2020-06-03T05:11:20.873424112Z E0603 05:11:20.873381       1 actuator.go:84] Machine error: failed to delete machine "cluster-wtcln-worker-eastus-4shjw": failed to delete machine: failed to delete vm cluster-wtcln-worker-eastus-4shjw in resource group cluster-wtcln-rg: compute.VirtualMachinesClient#Delete: Failure sending request: StatusCode=403 -- Original Error: Code="AuthorizationFailed" Message="The client '9b1463d5-687a-4397-a17d-b53e20961ee7' with object id '9b1463d5-687a-4397-a17d-b53e20961ee7' does not have authorization to perform action 'Microsoft.Compute/virtualMachines/delete' over scope '/subscriptions/117eba7c-c7b7-43a6-b9d6-d0f257dd71a5/resourceGroups/cluster-wtcln-rg/providers/Microsoft.Compute/virtualMachines/cluster-wtcln-worker-eastus-4shjw' or the scope is invalid.

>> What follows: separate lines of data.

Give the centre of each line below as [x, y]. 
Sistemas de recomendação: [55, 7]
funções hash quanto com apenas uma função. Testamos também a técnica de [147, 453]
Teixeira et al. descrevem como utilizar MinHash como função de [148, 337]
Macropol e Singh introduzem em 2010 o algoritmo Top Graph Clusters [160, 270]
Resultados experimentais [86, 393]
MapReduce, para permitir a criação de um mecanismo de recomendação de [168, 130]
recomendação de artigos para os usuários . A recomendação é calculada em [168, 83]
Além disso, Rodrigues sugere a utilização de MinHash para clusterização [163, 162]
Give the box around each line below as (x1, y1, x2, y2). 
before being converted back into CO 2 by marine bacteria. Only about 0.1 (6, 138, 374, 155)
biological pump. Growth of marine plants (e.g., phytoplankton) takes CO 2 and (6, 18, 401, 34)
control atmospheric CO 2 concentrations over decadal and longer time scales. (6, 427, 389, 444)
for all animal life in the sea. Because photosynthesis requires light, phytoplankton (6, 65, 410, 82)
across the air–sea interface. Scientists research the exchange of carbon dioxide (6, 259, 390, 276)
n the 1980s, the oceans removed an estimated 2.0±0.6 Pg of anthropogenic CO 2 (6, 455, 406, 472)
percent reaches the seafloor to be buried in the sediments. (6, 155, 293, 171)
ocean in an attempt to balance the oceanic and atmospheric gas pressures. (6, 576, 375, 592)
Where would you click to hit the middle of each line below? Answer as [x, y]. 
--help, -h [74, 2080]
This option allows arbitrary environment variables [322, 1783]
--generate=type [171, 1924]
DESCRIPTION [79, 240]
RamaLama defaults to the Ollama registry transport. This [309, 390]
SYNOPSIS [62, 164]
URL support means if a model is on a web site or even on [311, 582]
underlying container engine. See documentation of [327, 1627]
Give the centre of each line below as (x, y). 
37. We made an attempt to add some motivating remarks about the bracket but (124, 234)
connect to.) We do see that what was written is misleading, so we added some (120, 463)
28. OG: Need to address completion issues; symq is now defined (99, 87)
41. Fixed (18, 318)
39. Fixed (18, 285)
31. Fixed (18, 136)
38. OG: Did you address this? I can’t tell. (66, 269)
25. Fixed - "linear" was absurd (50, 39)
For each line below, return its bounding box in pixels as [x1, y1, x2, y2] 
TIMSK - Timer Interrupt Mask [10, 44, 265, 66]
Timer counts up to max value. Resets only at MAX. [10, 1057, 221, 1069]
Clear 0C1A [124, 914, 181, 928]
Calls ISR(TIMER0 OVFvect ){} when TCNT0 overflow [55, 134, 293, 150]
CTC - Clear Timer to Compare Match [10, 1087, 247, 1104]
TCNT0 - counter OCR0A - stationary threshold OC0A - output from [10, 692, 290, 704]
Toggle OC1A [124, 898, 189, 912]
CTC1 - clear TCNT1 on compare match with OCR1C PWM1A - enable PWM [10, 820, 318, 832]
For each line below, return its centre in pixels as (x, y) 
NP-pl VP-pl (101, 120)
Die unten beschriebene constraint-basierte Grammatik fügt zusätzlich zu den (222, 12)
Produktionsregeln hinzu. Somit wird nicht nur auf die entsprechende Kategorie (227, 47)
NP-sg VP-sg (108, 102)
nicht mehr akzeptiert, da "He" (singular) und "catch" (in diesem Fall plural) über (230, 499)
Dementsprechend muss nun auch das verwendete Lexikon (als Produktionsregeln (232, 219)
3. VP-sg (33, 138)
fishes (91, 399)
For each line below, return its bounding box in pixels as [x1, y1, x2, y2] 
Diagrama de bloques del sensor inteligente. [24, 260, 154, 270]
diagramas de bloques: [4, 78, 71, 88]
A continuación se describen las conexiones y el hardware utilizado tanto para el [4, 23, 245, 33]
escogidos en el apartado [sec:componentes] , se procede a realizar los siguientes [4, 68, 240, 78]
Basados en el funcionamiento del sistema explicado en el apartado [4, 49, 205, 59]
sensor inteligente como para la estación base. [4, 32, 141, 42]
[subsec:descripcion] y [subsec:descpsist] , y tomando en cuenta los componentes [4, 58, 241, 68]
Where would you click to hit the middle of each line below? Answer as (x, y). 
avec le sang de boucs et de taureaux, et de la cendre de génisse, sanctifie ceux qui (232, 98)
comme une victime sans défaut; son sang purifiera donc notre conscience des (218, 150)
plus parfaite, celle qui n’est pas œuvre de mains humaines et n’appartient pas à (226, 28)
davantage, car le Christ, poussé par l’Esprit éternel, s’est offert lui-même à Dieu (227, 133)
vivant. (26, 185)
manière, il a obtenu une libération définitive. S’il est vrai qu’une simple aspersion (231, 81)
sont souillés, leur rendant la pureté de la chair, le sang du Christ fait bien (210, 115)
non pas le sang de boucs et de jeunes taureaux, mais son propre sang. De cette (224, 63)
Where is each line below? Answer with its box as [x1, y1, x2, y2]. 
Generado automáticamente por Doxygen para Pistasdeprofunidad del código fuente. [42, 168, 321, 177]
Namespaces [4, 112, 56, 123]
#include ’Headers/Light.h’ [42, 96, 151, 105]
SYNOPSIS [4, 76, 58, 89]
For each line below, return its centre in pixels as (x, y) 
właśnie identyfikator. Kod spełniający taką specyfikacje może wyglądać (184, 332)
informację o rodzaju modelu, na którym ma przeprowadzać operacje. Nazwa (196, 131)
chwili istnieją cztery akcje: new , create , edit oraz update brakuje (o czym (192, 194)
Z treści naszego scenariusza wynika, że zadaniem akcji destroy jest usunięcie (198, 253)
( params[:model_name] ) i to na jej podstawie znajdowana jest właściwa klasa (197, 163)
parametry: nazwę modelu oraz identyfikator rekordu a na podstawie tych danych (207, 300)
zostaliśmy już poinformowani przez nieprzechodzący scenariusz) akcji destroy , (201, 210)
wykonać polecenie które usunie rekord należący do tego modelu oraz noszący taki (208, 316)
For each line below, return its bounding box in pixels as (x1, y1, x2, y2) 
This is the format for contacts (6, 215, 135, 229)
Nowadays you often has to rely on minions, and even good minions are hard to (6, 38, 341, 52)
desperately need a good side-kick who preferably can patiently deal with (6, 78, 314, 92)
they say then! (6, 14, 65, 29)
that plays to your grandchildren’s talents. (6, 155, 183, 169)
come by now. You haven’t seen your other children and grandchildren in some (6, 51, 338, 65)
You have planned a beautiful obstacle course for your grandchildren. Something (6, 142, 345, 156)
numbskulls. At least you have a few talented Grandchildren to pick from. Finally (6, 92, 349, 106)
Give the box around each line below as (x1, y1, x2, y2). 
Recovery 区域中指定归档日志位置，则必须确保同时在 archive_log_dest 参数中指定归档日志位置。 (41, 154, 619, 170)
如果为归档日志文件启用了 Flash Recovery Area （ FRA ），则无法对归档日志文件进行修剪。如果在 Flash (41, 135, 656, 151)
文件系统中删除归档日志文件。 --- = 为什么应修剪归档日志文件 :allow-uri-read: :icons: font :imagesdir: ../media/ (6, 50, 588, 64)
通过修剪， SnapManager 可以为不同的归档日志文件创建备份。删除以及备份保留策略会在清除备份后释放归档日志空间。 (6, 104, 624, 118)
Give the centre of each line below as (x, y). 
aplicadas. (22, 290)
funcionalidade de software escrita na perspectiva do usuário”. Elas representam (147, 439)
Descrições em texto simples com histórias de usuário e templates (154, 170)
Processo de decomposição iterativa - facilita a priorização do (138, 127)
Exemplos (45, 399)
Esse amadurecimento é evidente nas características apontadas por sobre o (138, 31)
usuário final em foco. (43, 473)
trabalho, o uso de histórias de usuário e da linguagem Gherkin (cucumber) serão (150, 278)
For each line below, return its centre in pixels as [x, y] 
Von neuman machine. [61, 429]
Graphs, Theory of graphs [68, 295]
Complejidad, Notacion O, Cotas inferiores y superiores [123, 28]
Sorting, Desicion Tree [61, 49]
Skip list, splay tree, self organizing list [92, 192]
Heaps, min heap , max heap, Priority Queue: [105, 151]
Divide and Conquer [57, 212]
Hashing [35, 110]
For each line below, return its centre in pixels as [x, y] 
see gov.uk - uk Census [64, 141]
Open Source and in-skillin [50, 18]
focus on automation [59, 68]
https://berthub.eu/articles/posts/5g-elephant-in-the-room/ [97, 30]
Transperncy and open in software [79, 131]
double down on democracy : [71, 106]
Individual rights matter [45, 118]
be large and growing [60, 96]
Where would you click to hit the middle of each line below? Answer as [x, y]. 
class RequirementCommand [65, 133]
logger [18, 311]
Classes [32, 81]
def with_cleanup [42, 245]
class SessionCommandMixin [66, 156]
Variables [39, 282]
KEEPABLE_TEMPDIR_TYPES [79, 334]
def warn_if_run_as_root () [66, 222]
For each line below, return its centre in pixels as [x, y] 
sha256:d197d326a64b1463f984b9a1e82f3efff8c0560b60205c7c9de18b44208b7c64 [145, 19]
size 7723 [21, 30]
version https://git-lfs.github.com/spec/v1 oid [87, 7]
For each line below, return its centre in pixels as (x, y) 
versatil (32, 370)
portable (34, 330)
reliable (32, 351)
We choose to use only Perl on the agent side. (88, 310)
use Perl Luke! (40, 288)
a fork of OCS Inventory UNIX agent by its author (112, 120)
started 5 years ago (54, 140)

If access was recently granted, please refresh your credentials."

2020-06-03T05:11:30.956944884Z E0603 05:11:30.956903       1 actuator.go:84] Machine error: failed to delete machine "cluster-wtcln-worker-eastus-fnhsj": failed to delete machine: failed to delete vm cluster-wtcln-worker-eastus-fnhsj in resource group cluster-wtcln-rg: azure.BearerAuthorizer#WithAuthorization: Failed to refresh the Token for request to https://management.azure.com/subscriptions/117eba7c-c7b7-43a6-b9d6-d0f257dd71a5/resourceGroups/cluster-wtcln-rg/providers/Microsoft.Compute/virtualMachines/cluster-wtcln-worker-eastus-fnhsj?api-version=2018-10-01: StatusCode=0 -- Original Error: adal: Failed to execute the refresh request. Error = 'Post https://login.microsoftonline.com/4087a2a7-6506-40c1-86b4-1d0404c4969e/oauth2/token?api-version=1.0: dial tcp: lookup login.microsoftonline.com on 172.30.0.10:53: read udp 10.128.0.4:59119->172.30.0.10:53: i/o timeout'

Have the perms referenced by azure-cloud-credentials been manipulated out of band?

Can you please open a new BZ to track and discuss this?

Comment 15 W. Trevor King 2020-06-26 18:31:35 UTC

The "If access was recently granted, please refresh your credentials" error seems to have moved to bug 1846292.